Another area in which the government may have to shell out more money would be in the rural employment guarantee scheme (MNREGA) in which the daily wage, though indexed to inflation, remains very low and there has been a long standing demand for increasing the wage. The government is under pressure to hike the MNREGA wage rate. There is a huge amount of arrears to be paid. Recently the government has announced that it will raise the daily wage rate also.

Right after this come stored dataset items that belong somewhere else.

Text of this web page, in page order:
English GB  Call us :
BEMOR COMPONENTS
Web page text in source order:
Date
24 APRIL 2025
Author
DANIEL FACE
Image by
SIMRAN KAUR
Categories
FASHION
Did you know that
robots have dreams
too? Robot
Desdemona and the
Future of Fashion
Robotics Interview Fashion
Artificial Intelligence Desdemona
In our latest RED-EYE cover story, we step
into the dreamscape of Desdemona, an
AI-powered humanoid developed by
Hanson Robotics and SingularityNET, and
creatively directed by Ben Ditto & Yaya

With the new pay scales, the government job vacancies ought to get filled. It is shocking that the Union government has 7,28,870 vacancies and a huge manpower shortage. The worst- affected ministries are finance and science and technology. Hiring temporary staff on contracts is the most favoured mode of employment by the government ministries. With 23.5 per cent salary hikes, everyone expects that the government will work more efficiently. But the hard performance criteria of the private sector are not applicable for government employees. Non-performers, according to the Seventh Pay Commission, will be phased out after 20 years, meaning that the annual increment will be stopped.

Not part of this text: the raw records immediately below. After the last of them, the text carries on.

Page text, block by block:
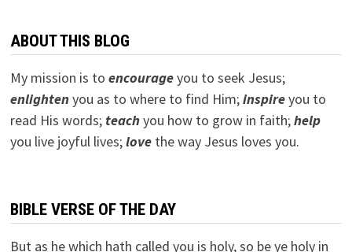
ABOUT THIS BLOG
My mission is to encourageyou to seek Jesus;
enlightenyou as to where to find Him;inspireyou to
read His words; teachyou how to grow in faith;help
you live joyful lives;lovethe way Jesus loves you.
BIBLE VERSE OF THE DAY
But as he which hath called you is holy, so be ye holy in
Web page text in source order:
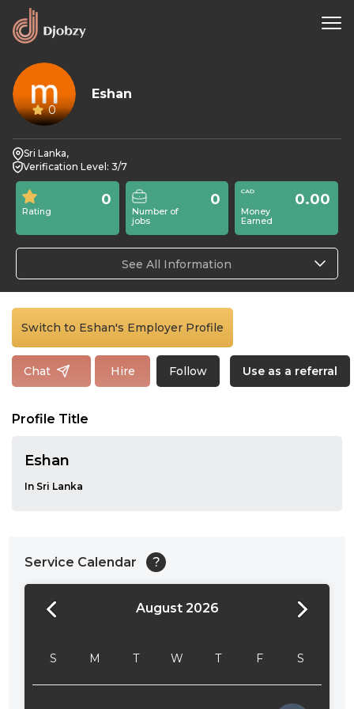
0
Eshan
Sri Lanka,
Verification Level: 3/7
Rating
0
Number of
jobs
0
Money
Earned
0.00
See All Information
Switch to Eshan's Employer Profile
Chat Hire Follow Use as a referral
Profile Title
Eshan
In Sri Lanka
Service Calendar ?
August 2026
S M T W T F S
24:00
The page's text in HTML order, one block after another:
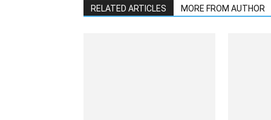
RELATED ARTICLES MORE FROM AUTHOR
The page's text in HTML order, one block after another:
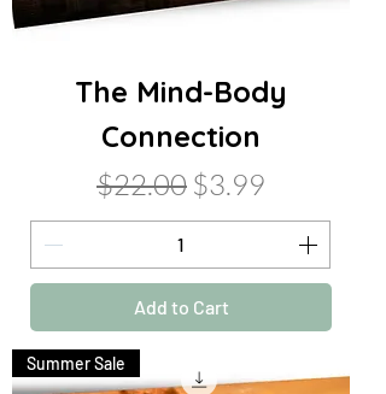
The Mind-Body
Connection
Regular Price
$22.00 Sale Price
$3.99
Add to Cart
Summer Sale
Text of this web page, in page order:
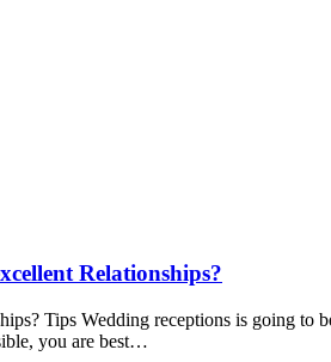
Relationships?
Tips Wedding receptions is going
you are best…
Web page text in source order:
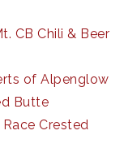
CB Chili & Beer
of Alpenglow
Butte
Crested
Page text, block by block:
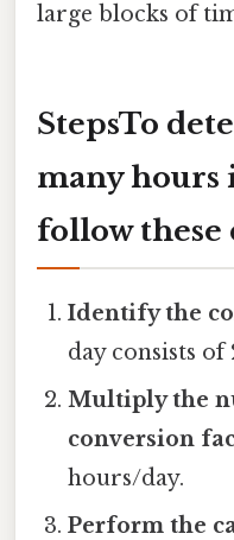
large blocks of
StepsTo
many hours
follow these
Identify the
day consists of
Multiply the
conversion
hours/day.
Perform the
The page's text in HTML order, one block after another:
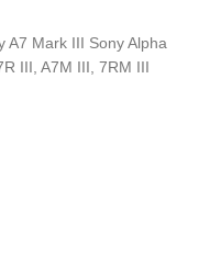
A7 Mark III Sony Alpha
III, A7M III, 7RM III
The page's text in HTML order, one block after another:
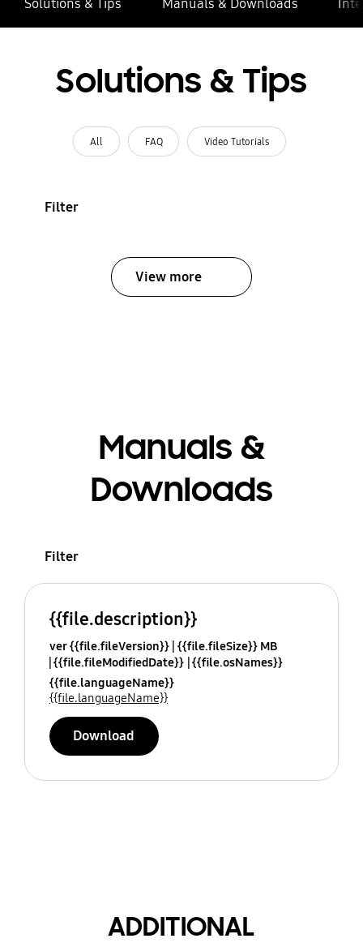
Solutions & Tips Manuals & Downloads
Solutions & Tips
All FAQ Video Tutorials
Filter
View more
Manuals &
Downloads
Filter
{{file.description}}
ver {{file.fileVersion}} {{file.fileSize}} MB
{{file.fileModifiedDate}} {{file.osNames}}
{{file.languageName}}
{{file.languageName}}
Download
ADDITIONAL
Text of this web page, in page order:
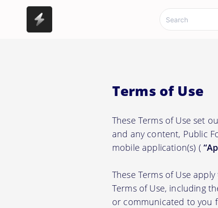
Terms of Use
These Terms of Use set
and any content, Public
mobile application(s) (
These Terms of Use
Terms of Use, including
or communicated to you

There will be pressure on the fiscal situation with an outgo of Rs 1 lakh crore towards pay hikes for government employees, especially when the target for fiscal deficit has been set at 3.5 per cent for 2016-17. If we add to it a higher MSP and minimum wage in the Central government sphere as well as a hike in MNREGA daily wage, the government’s wage bill will rise. There could be inflationary pressure generated by the rise in demand.
The RBI is playing a cautious game and is bent upon controlling inflation especially the CPI. It has not reduced the interest rate from 6.75 per cent because it wants to keep inflation muted. It may want to maintain status quo for some time with a threat of inflation returning. But the problem is going to be with new investments without which the GDP growth rate will flounder and tax revenues may fall which will make all wage hikes difficult to implement.
Finance Minister Arun Jaitley has said the government pay hikes will not trigger an inflationary spiral because with oil and commodity prices down and better revenue collection, the government will be saving money and there is enough leeway for spending more on salaries. The government, however, in a last minute bid to meet the fiscal deficit may indulge in cutting capital expenditure which will be disastrous.
Last year, the Union Budget slashed health expenditure. The state of healthcare in India is most unsatisfactory, especially in maternal and infant healthcare. Compromising on healthcare and education expenditure could prove to be dangerous. The question is how to finance the hefty pay hikes when there is only nascent economic recovery and marginal increases in tax revenue.